# Alternative to special big drill bits



## skiprat

Here's an alternative to buying hard to find drill bits. It's called a Boring Head. They are used primarily in milling machines but are quite at home in a lathe tailstock too.

First you'd drill a hole smaller than what you need, then mount the boring head and adjust the bit so that it just skims the inside of the hole you drilled. Make a note of the setting on the dial and measure the diameter of the skimmed hole. Now just adjust the bit with the dial graduations till your kit tube fits perfectly.

This set is is nice because it came with various accessories. 

I'll check the UK price from where I got this one, but I'm positive that you guys can get them cheaper. Possibly for the same price as 2 or 3 big drill bits.:wink:

Just checked...£70 incl tax and UK delivery. http://www.chronos.ltd.uk/acatalog/Chronos_Catalogue_Boring_Heads_89.html

Little Machine Shop has them for much cheaper...http://littlemachineshop.com/products/product_search.php?critFast=boring+head&B1=Product+Search  Just pick and choose the head, morse taper and bit you want.


----------



## Papa Bear

Thanks for the advice!I did the same thing with a boring bar mounted in the bit holder cause I don't have a boring head for the tail stock yet!


----------



## skiprat

Papa Bear said:


> Thanks for the advice!I did the same thing with a boring bar mounted in the bit holder cause I don't have a boring head for the tail stock yet!


 

That's the traditional way on a metal lathe, but like this it can be used on a wood lathe too....:wink:

Here are tha pro's I can think of...

Can bore any size hole.
Blank doesn't get hot.
No blow out on the back of the blank.
Easier to sharpen the bits. 

The only con I can think of is the limit of depth you can bore. You couldn't bore a blank for a long clicker for example. Unless you bought a length of tool rod and ground your own, which is dead easy anyway:biggrin:


----------



## RAdams

well wouldnt that be the same issue with a regular length bit anyway?  what is the smallest / biggest hole size something like that could do?  

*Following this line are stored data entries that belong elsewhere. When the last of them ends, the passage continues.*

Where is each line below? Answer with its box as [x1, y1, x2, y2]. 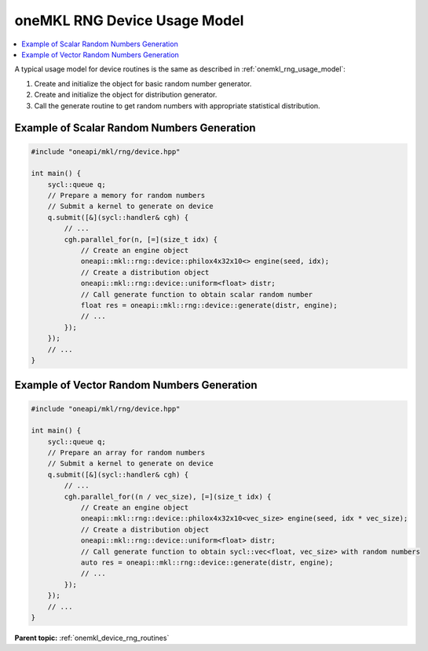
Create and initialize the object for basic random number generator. [34, 79, 252, 88]
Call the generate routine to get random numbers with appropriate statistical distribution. [34, 101, 321, 110]
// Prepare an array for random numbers [47, 448, 206, 457]
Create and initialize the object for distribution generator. [34, 90, 218, 100]
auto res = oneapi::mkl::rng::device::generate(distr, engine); [80, 558, 334, 567]
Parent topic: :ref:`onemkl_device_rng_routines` [14, 633, 170, 642]
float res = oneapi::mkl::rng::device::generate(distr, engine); [80, 301, 338, 309]
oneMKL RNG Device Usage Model [14, 12, 244, 29]

No matter far as i am concerned... This tool right here is AWESOME! Definately on my list... Thanks for sharing!!


----------



## Russknan

OK, I'm convinced. But, it's not clear from the websites selling them, will it fit an M2 taper? Russ


----------



## mredburn

MT2 Boring Head for Milling Machine | eBay 

Here  is an example of an mt2 boring head set on ebay

IF you follow Skips link You can buy the boring head seperate and the mt2 shank off the same page.  I did not see a complete set but i didnt look to hard


----------



## Russknan

Here  is an example of an mt2 boring head set on ebay

IF you follow Skips link You can buy the boring head seperate and the mt2 shank off the same page.  I did not see a complete set but i didnt look to hard[/QUOTE]

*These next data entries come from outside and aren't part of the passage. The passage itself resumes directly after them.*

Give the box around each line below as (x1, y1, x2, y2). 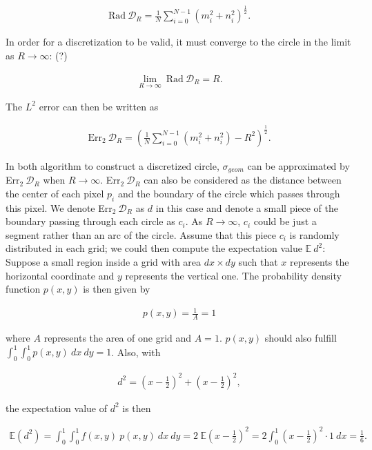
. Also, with (111, 344, 161, 359)
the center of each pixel (6, 186, 104, 200)
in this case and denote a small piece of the (155, 200, 339, 215)
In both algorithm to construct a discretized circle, (6, 158, 219, 173)
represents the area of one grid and (43, 331, 192, 345)
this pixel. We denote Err (6, 200, 112, 215)
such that (238, 255, 278, 269)
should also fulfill (264, 331, 337, 345)
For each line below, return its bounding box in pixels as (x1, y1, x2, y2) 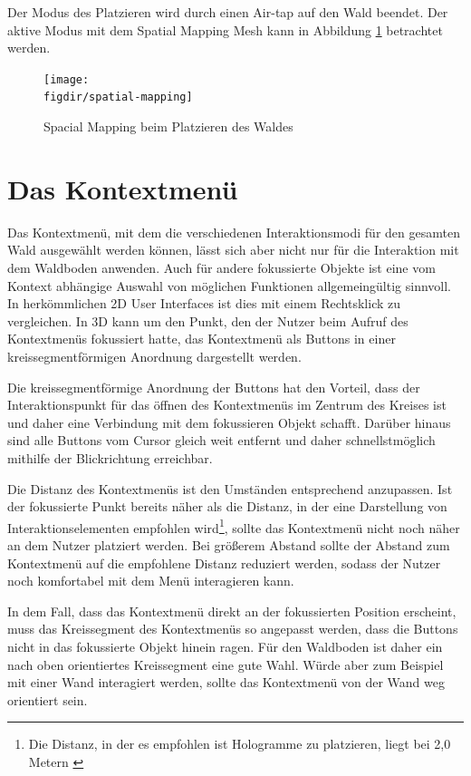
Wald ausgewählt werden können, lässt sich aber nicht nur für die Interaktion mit (7, 240, 459, 259)
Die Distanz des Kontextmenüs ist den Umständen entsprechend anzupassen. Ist (7, 479, 453, 498)
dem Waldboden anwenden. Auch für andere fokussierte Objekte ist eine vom (7, 258, 436, 276)
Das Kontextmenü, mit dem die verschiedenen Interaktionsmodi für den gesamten (7, 222, 460, 241)
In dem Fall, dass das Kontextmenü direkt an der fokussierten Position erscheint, (7, 601, 457, 620)
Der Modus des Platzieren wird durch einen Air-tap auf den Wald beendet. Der (7, 3, 448, 21)
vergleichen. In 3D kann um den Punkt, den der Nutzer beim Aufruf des (7, 311, 409, 330)
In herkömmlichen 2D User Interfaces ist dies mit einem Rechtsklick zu (7, 294, 401, 313)

Thank you! That's really helpful. Actually, I can't find things - especially when they are right in front of me. Ask my wife . . .

This looks like a great accessory to have. Thanks to you both. Russ


----------



## Ed McDonnell

If you want to use one of these in your tailstock, make sure your tailstock has a thru hole for a draw bar.  Without a draw bar, you may find using a boring bar head in the tailstock to be anything but boring.

Ed


----------



## mredburn

why would he need a through hole. It would have no more issue pulling out than a drill chuck on an mt2.


----------



## Ed McDonnell

mredburn said:


> why would he need a through hole. It would have no more issue pulling out than a drill chuck on an mt2.



My view of the world:

Drill chucks can and do pull out of MT.  Usually the lateral force of drilling will keep a drill chuck arbor seated.  But drilling with some bits at a rate less than the bit wants to feed can unseat the arbor. 

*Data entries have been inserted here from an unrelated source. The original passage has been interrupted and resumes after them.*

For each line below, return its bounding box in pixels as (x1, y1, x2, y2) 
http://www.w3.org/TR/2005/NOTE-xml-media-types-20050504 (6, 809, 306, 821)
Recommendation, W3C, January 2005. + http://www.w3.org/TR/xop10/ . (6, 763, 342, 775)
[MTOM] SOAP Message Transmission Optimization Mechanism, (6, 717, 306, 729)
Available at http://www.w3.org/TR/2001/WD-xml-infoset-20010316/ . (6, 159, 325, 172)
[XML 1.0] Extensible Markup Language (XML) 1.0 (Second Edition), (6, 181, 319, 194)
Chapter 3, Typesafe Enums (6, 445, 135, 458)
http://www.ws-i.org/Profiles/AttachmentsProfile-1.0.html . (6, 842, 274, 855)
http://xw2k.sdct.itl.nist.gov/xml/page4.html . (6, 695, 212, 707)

A boring head is not going to have the same lateral force keeping the arbor seated.  An inexperienced user may get more vibration during roughing operations.  It seems to me that both significantly increase the risk of the boring head arbor unseating unless a drawbar is used.  

A drill chuck arbor coming loose during drilling is probably not the end of the world.  A boring head arbor that comes loose with a long bar that digs into the interior surface could be bad news.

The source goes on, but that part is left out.